=== Problem requirements ===
Restate all the entries exactly as they appear, apart from the pictures.

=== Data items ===
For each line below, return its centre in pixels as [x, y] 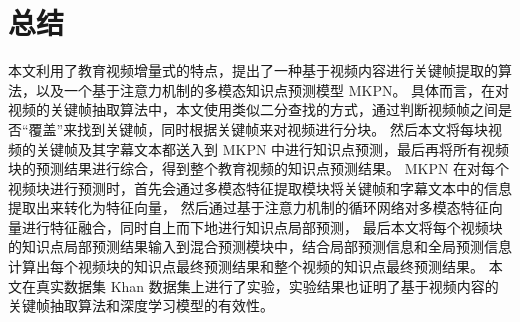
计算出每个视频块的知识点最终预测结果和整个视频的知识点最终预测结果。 [246, 266]
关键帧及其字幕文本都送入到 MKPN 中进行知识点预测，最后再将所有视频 [272, 148]
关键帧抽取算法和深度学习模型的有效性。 [141, 305]
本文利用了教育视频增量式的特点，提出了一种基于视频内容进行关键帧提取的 [253, 70]
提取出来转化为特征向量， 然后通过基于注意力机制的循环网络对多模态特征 [248, 207]
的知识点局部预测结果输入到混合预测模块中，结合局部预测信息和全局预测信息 [260, 246]
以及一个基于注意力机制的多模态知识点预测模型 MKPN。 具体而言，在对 [272, 89]
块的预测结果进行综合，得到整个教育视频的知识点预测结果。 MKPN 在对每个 [259, 168]
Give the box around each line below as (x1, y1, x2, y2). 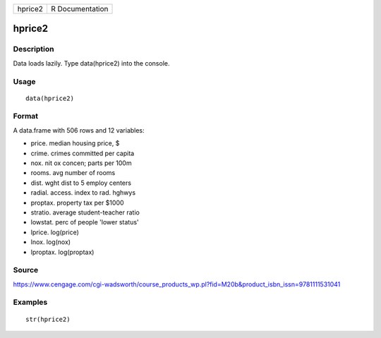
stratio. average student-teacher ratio (30, 208, 140, 217)
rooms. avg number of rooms (30, 169, 116, 177)
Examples (13, 297, 48, 307)
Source (13, 265, 39, 275)
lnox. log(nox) (30, 238, 71, 246)
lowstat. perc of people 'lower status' (30, 218, 139, 227)
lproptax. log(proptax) (30, 248, 95, 256)
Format (13, 111, 39, 121)
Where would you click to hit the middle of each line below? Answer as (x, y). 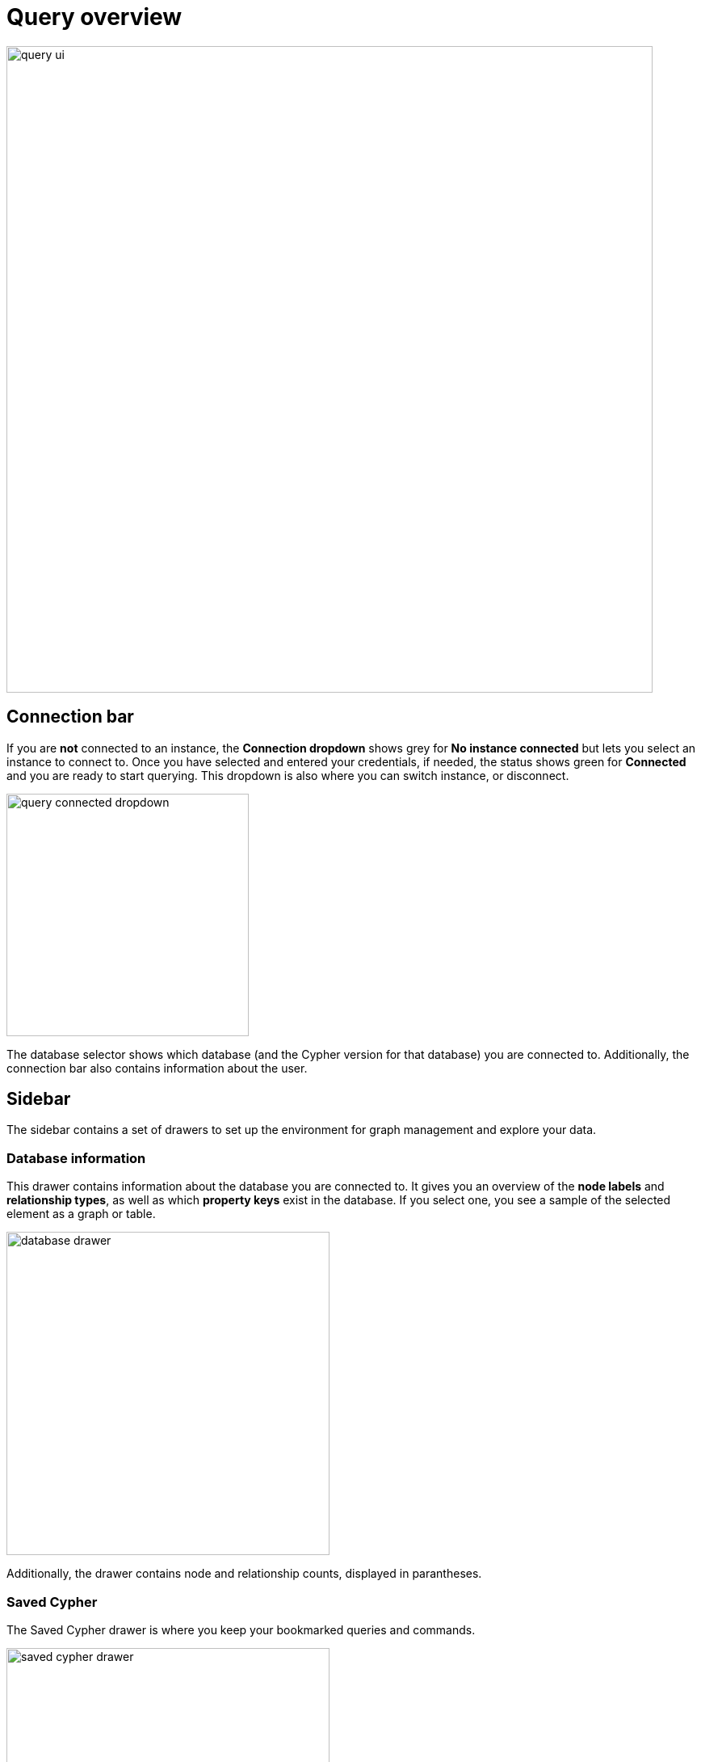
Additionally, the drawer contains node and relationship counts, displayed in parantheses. (244, 1574)
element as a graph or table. (81, 1214)
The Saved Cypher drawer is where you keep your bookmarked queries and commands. (241, 1629)
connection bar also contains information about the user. (157, 1068)
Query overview (94, 17)
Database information (76, 1158)
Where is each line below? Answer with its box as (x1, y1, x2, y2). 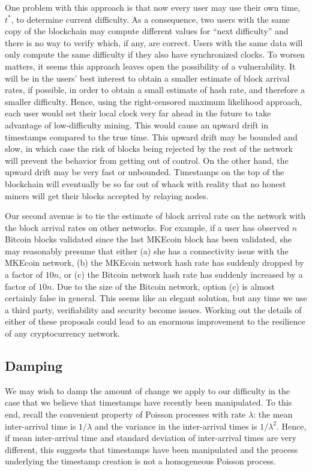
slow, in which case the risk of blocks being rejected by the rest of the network (5, 142, 293, 155)
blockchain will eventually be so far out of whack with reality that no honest (5, 177, 286, 190)
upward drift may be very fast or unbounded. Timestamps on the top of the (5, 166, 284, 178)
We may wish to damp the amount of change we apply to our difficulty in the (5, 384, 290, 397)
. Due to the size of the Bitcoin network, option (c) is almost (52, 280, 275, 292)
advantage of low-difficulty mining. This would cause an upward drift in (5, 118, 268, 131)
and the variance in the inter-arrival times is (94, 419, 257, 432)
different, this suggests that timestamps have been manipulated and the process (5, 443, 298, 455)
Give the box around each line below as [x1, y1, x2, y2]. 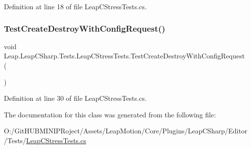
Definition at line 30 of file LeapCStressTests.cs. [4, 93, 147, 103]
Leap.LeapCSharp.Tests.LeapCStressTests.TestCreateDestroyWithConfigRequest [4, 51, 245, 61]
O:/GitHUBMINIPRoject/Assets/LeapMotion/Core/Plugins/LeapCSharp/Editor [4, 126, 248, 136]
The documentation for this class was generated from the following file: [4, 109, 216, 119]
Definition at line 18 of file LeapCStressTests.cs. [4, 1, 147, 11]
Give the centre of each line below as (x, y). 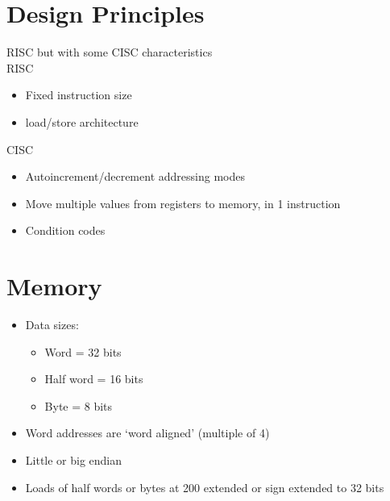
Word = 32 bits (83, 351)
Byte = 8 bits (79, 405)
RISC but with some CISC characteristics (110, 52)
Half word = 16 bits (94, 379)
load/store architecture (82, 121)
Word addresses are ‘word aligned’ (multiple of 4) (147, 433)
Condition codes (65, 230)
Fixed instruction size (79, 95)
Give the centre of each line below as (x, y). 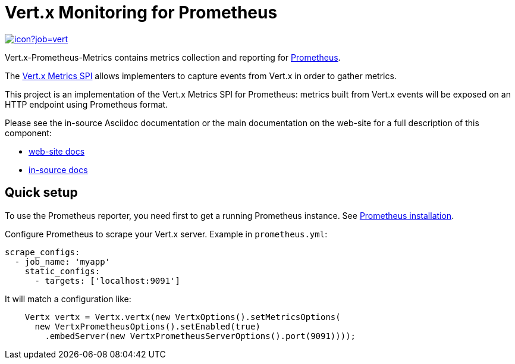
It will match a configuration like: (68, 299)
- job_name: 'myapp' (62, 261)
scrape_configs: (43, 252)
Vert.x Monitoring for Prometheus (141, 12)
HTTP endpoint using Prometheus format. (87, 104)
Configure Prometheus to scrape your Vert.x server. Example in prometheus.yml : (166, 234)
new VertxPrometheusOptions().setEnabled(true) (147, 326)
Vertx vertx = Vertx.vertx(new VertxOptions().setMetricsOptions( (183, 317)
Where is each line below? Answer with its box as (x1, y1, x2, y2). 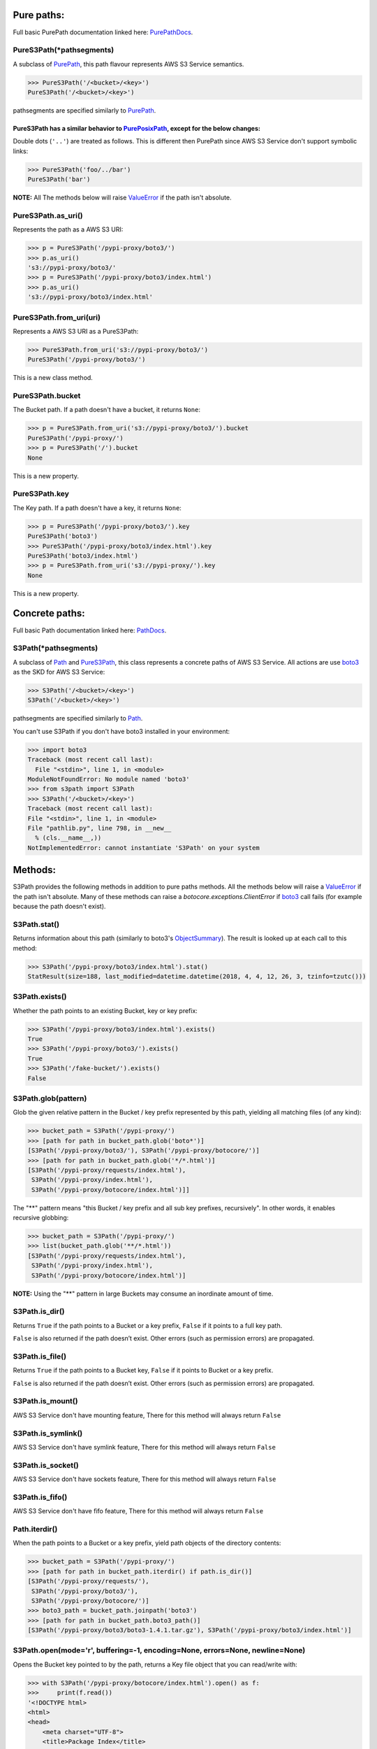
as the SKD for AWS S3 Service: (13, 668, 105, 677)
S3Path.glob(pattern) (13, 1093, 87, 1103)
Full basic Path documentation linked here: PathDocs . (13, 626, 167, 635)
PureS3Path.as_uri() (13, 211, 83, 220)
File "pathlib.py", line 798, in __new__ (27, 824, 172, 832)
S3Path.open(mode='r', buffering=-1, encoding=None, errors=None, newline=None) (13, 1645, 306, 1655)
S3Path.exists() (13, 992, 67, 1002)
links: (13, 147, 29, 155)
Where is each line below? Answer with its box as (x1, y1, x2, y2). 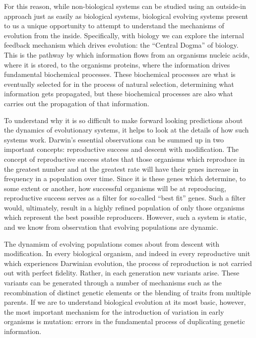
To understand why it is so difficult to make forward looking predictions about (4, 115, 243, 125)
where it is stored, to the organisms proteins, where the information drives (4, 59, 230, 69)
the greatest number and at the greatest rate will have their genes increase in (4, 163, 239, 174)
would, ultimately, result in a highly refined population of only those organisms (4, 202, 245, 212)
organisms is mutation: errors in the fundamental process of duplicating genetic (4, 316, 245, 327)
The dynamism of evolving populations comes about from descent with (4, 238, 219, 249)
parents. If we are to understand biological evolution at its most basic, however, (4, 297, 246, 307)
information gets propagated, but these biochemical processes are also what (4, 88, 233, 99)

=== Task solution ===
For each line below, return its centre in pixels as [x, y] 
计算出每个视频块的知识点最终预测结果和整个视频的知识点最终预测结果。 [246, 266]
关键帧及其字幕文本都送入到 MKPN 中进行知识点预测，最后再将所有视频 [272, 148]
关键帧抽取算法和深度学习模型的有效性。 [141, 305]
本文利用了教育视频增量式的特点，提出了一种基于视频内容进行关键帧提取的 [253, 70]
提取出来转化为特征向量， 然后通过基于注意力机制的循环网络对多模态特征 [248, 207]
的知识点局部预测结果输入到混合预测模块中，结合局部预测信息和全局预测信息 [260, 246]
以及一个基于注意力机制的多模态知识点预测模型 MKPN。 具体而言，在对 [272, 89]
块的预测结果进行综合，得到整个教育视频的知识点预测结果。 MKPN 在对每个 [259, 168]
Give the box around each line below as (x1, y1, x2, y2). 
stratio. average student-teacher ratio (30, 208, 140, 217)
rooms. avg number of rooms (30, 169, 116, 177)
Examples (13, 297, 48, 307)
Source (13, 265, 39, 275)
lnox. log(nox) (30, 238, 71, 246)
lowstat. perc of people 'lower status' (30, 218, 139, 227)
lproptax. log(proptax) (30, 248, 95, 256)
Format (13, 111, 39, 121)
Where would you click to hit the middle of each line below? Answer as (x, y). 
Additionally, the drawer contains node and relationship counts, displayed in parantheses. (244, 1574)
element as a graph or table. (81, 1214)
The Saved Cypher drawer is where you keep your bookmarked queries and commands. (241, 1629)
connection bar also contains information about the user. (157, 1068)
Query overview (94, 17)
Database information (76, 1158)
Where is each line below? Answer with its box as (x1, y1, x2, y2). 
slow, in which case the risk of blocks being rejected by the rest of the network (5, 142, 293, 155)
blockchain will eventually be so far out of whack with reality that no honest (5, 177, 286, 190)
upward drift may be very fast or unbounded. Timestamps on the top of the (5, 166, 284, 178)
We may wish to damp the amount of change we apply to our difficulty in the (5, 384, 290, 397)
. Due to the size of the Bitcoin network, option (c) is almost (52, 280, 275, 292)
advantage of low-difficulty mining. This would cause an upward drift in (5, 118, 268, 131)
and the variance in the inter-arrival times is (94, 419, 257, 432)
different, this suggests that timestamps have been manipulated and the process (5, 443, 298, 455)
Give the box around each line below as [x1, y1, x2, y2]. 
Definition at line 30 of file LeapCStressTests.cs. [4, 93, 147, 103]
Leap.LeapCSharp.Tests.LeapCStressTests.TestCreateDestroyWithConfigRequest [4, 51, 245, 61]
O:/GitHUBMINIPRoject/Assets/LeapMotion/Core/Plugins/LeapCSharp/Editor [4, 126, 248, 136]
The documentation for this class was generated from the following file: [4, 109, 216, 119]
Definition at line 18 of file LeapCStressTests.cs. [4, 1, 147, 11]
Give the centre of each line below as (x, y). 
Word = 32 bits (83, 351)
Byte = 8 bits (79, 405)
RISC but with some CISC characteristics (110, 52)
Half word = 16 bits (94, 379)
load/store architecture (82, 121)
Word addresses are ‘word aligned’ (multiple of 4) (147, 433)
Condition codes (65, 230)
Fixed instruction size (79, 95)
Give the centre of each line below as (x, y). 
It will match a configuration like: (68, 299)
- job_name: 'myapp' (62, 261)
scrape_configs: (43, 252)
Vert.x Monitoring for Prometheus (141, 12)
HTTP endpoint using Prometheus format. (87, 104)
Configure Prometheus to scrape your Vert.x server. Example in prometheus.yml : (166, 234)
new VertxPrometheusOptions().setEnabled(true) (147, 326)
Vertx vertx = Vertx.vertx(new VertxOptions().setMetricsOptions( (183, 317)
Where is each line below? Answer with its box as (x1, y1, x2, y2). 
as the SKD for AWS S3 Service: (13, 668, 105, 677)
S3Path.glob(pattern) (13, 1093, 87, 1103)
Full basic Path documentation linked here: PathDocs . (13, 626, 167, 635)
PureS3Path.as_uri() (13, 211, 83, 220)
File "pathlib.py", line 798, in __new__ (27, 824, 172, 832)
S3Path.open(mode='r', buffering=-1, encoding=None, errors=None, newline=None) (13, 1645, 306, 1655)
S3Path.exists() (13, 992, 67, 1002)
links: (13, 147, 29, 155)
Where is each line below? Answer with its box as (x1, y1, x2, y2). 
To understand why it is so difficult to make forward looking predictions about (4, 115, 243, 125)
where it is stored, to the organisms proteins, where the information drives (4, 59, 230, 69)
the greatest number and at the greatest rate will have their genes increase in (4, 163, 239, 174)
would, ultimately, result in a highly refined population of only those organisms (4, 202, 245, 212)
organisms is mutation: errors in the fundamental process of duplicating genetic (4, 316, 245, 327)
The dynamism of evolving populations comes about from descent with (4, 238, 219, 249)
parents. If we are to understand biological evolution at its most basic, however, (4, 297, 246, 307)
information gets propagated, but these biochemical processes are also what (4, 88, 233, 99)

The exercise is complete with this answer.